= Zhengzi opera =

Chinese traditional stage art

Zhengzi opera (Chinese: 正字戲), also called Zhengzixi, is a very old traditional Chinese stage art that comes from Guangdong province. It uses ancient official speech sounds from past dynasties, keeping alive unique music, old words, and classic acting styles from hundreds of years ago.

== Origin ==
There are several theories regarding the origins of Zhengzi Opera. However, modern scholarship generally agrees that Zhengzi Opera originated in the early Ming Dynasty when a branch of Southern Opera (南戲) was introduced to eastern Guangdong. This ancient art form was initially called Zhengyin Opera (正音戲) and was mainly rooted in the Hailufeng area (now Shanwei City). It is a rare, multi-layered theatrical genre that has been passed down for over 600 years.

=== Ming dynasty ===
Zhengzi Opera employs the Zhongzhou official dialect, also known as Central Plains Mandarin (中州官話, which is not the same as modern Mandarin), reading tradition in its singing and recitation. It is an ancient and rare multi‑vocal genre of Chinese theatre. A branch of early‑Ming Nanxi was introduced into eastern Guangdong, where it developed into what is now called Zhengzi Opera, taking firm root in the Hailufeng region. From there it later spread to Hong Kong, Macau, Taiwan, and various parts of Southeast Asia.

=== Qing dynasty ===
During the Qing dynasty, Zhengzi opera reached its artistic maturity and peak commercial expansion, solidifying its footprint across southern China.
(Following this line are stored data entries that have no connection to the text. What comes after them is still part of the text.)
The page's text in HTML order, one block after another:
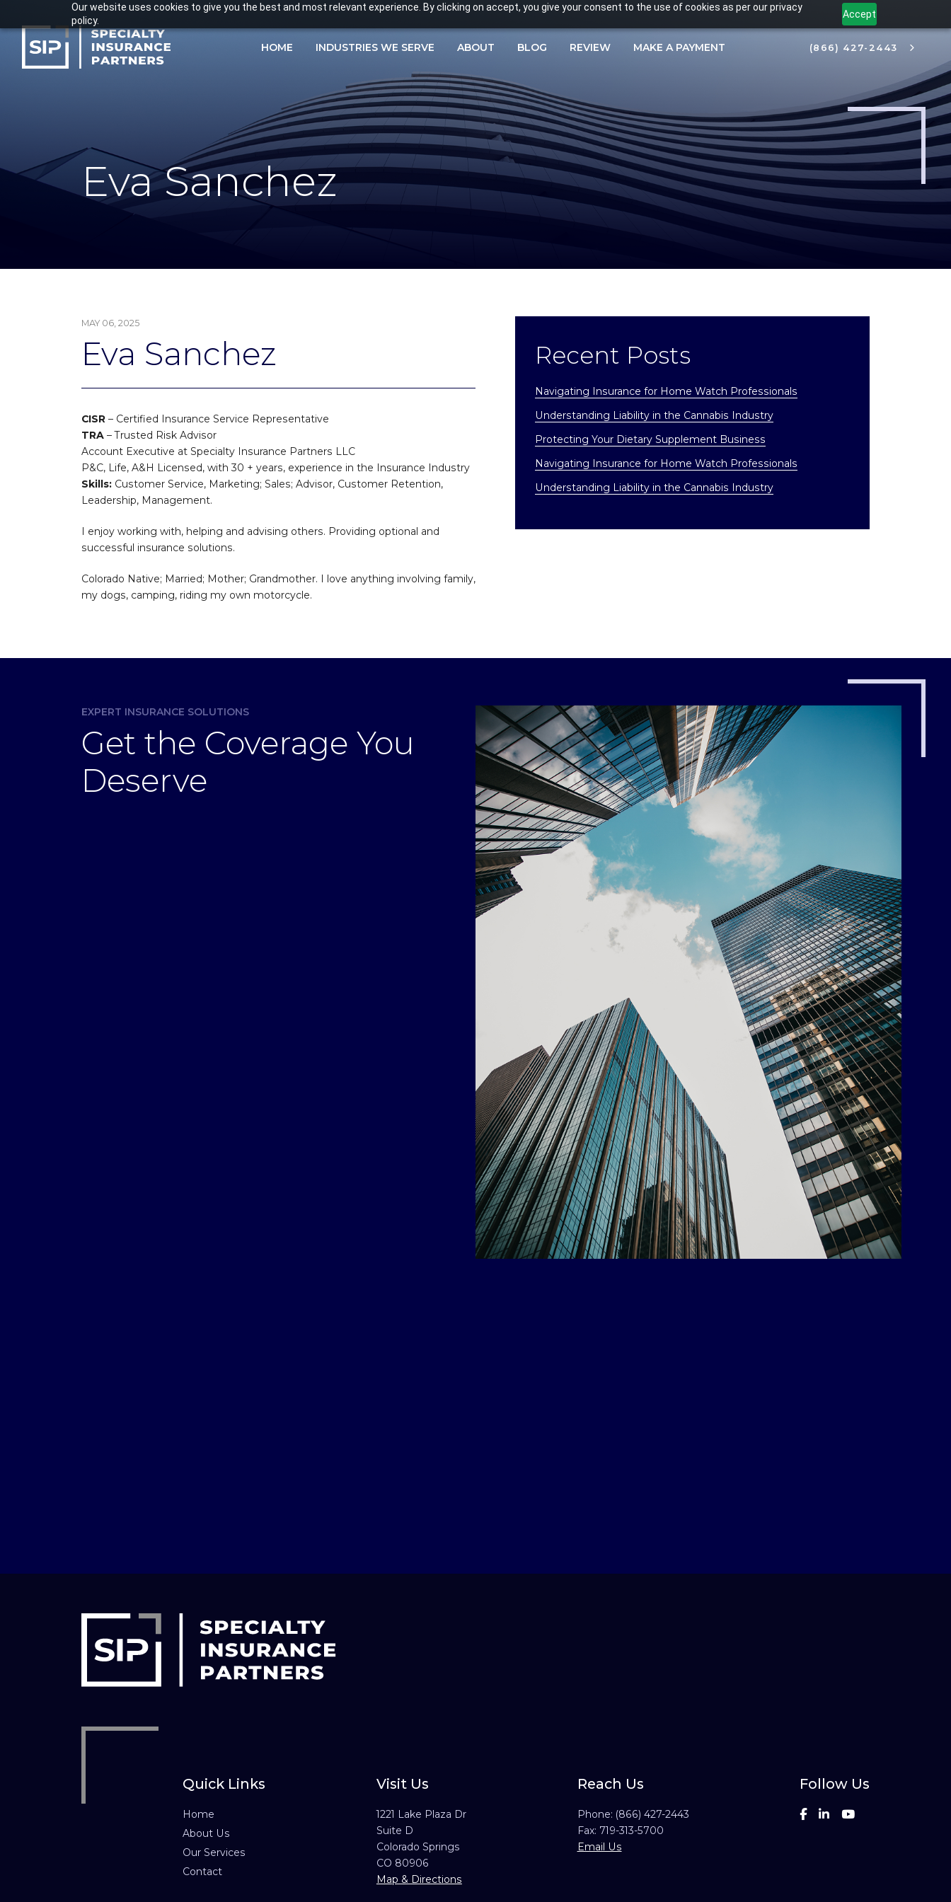
Our website uses cookies to give you the best and most relevant experience. By clicking on accept, you give your consent to the use of cookies as per our privacy
policy.
Accept
content
HOME INDUSTRIES WE SERVE ABOUT BLOG REVIEW MAKE A PAYMENT (866) 427-2443
Eva Sanchez
MAY 06, 2025
Eva Sanchez
CISR– Certified Insurance Service Representative
TRA– Trusted Risk Advisor
Account Executive at Specialty Insurance Partners LLC
P&C, Life, A&H Licensed, with 30 + years, experience in the Insurance Industry
Skills:Customer Service, Marketing; Sales; Advisor, Customer Retention,
Leadership, Management.
I enjoy working with, helping and advising others. Providing optional and
successful insurance solutions.
Colorado Native; Married; Mother; Grandmother. I love anything involving family,
my dogs, camping, riding my own motorcycle.
Recent Posts
Navigating Insurance for Home Watch Professionals
Understanding Liability in the Cannabis Industry
Protecting Your Dietary Supplement Business
Navigating Insurance for Home Watch Professionals
Understanding Liability in the Cannabis Industry
EXPERT INSURANCE SOLUTIONS
Get the Coverage You
Deserve
Quick Links
Home
About Us
Our Services
Contact
Visit Us
1221 Lake Plaza Dr
Suite D
Colorado Springs
CO 80906
Map & Directions
Reach Us
Phone: (866) 427-2443
Fax: 719-313-5700
Email Us
Follow Us
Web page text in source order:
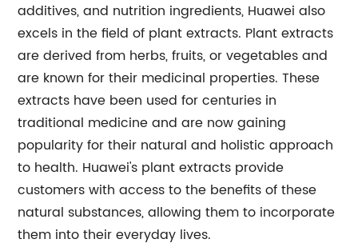
additives, and nutrition ingredients, Huawei also
excels in the field of plant extracts. Plant extracts
are derived from herbs, fruits, or vegetables and
are known for their medicinal properties. These
extracts have been used for centuries in
traditional medicine and are now gaining
popularity for their natural and holistic approach
to health. Huawei's plant extracts provide
customers with access to the benefits of these
natural substances, allowing them to incorporate
them into their everyday lives.
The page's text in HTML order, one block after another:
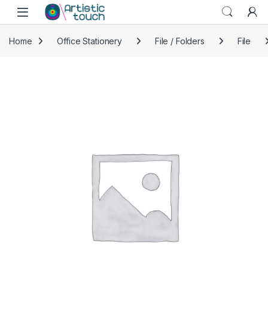
Skip to navigation
Skip to content
Home Office Stationery File / Folders File
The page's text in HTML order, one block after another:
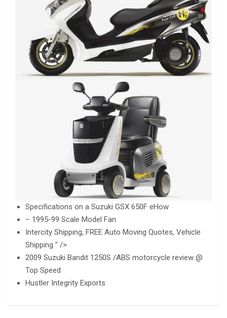
Specifications on a Suzuki GSX 650F eHow
– 1995-99 Scale Model Fan
Intercity Shipping, FREE Auto Moving Quotes, Vehicle
Shipping ” />
2009 Suzuki Bandit 1250S /ABS motorcycle review @
Top Speed
Hustler Integrity Exports
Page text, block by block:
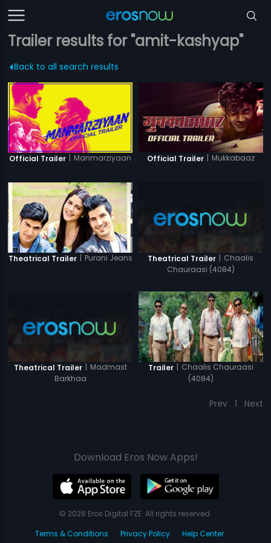
Trailer results for "amit-kashyap"
Back to all search results
Official Trailer | Manmarziyaan Official Trailer | Mukkabaaz
Theatrical Trailer | Purani Jeans Theatrical Trailer | Chaalis
Chauraasi (4084)
Theatrical Trailer | Madmast
Barkhaa
Trailer | Chaalis Chauraasi
(4084)
Prev 1 Next
Download Eros Now Apps!
© 2026 Eros Digital FZE. All rights reserved.
Terms & Conditions
Privacy Policy Help Center
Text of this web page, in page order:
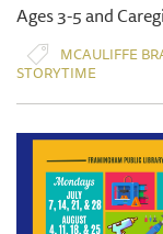
Ages 3-5 and
MCAULIFFE
STORYTIME
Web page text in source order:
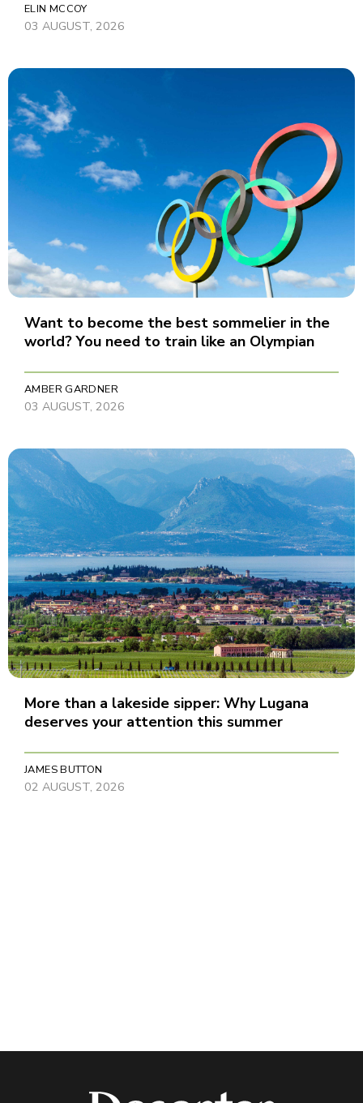
ELIN MCCOY
03 AUGUST, 2026
Want to become the best sommelier in the
world? You need to train like an Olympian
AMBER GARDNER
03 AUGUST, 2026
More than a lakeside sipper: Why Lugana
deserves your attention this summer
JAMES BUTTON
02 AUGUST, 2026

While it maintained its elite status by singing in the Zhongzhou official dialect, the genre actively adapted to the shifting theatrical landscape of the era.

=== Modern Times ===
In June 2006, Zhengzi Opera was included in the first batch of national intangible cultural heritage list by the State Council of China.

== Artistic features ==
In Zhengzi Opera, martial plays are bold, vigorous, unrestrained, and graceful in their physicality, while civil plays are refined and delicate, combining elegance with popular appeal. Together they preserve the rich performance tradition of Nanxi, in which singing and movement are closely integrated.
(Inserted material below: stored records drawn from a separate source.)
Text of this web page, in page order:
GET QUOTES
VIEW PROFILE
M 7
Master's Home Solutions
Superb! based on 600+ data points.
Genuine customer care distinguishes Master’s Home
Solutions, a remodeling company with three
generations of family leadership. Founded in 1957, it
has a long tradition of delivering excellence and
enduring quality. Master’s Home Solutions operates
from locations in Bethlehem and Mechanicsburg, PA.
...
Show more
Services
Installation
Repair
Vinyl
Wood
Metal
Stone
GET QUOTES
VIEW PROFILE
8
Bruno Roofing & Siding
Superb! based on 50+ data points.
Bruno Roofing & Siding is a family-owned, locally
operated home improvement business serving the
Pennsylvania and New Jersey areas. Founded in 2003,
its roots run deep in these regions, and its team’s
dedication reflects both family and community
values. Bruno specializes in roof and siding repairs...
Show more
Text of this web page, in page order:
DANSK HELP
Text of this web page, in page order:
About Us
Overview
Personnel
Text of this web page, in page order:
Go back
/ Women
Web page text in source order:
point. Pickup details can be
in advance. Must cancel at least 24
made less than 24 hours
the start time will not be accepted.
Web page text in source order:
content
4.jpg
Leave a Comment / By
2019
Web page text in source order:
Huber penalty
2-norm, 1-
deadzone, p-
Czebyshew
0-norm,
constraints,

The vocal and instrumental resources of Zhengzi Opera are remarkably diverse. In the Zhengyin repertoire, vocal styles such as Yiyangqiang and Yuyaoqiang are bright, resonant, and impassioned, conveying the upright and heroic qualities of martial characters. By contrast, the Qingyangqiang, Haiyanqiang, and Sipingqiang used in sheng‑dan roles are gentle, limpid, and lyrical, marked by a floating, expressive beauty. These ancient and richly colored vocal traditions embody the distinctive tonal qualities and aesthetic flavor of the southern Nanqu heritage.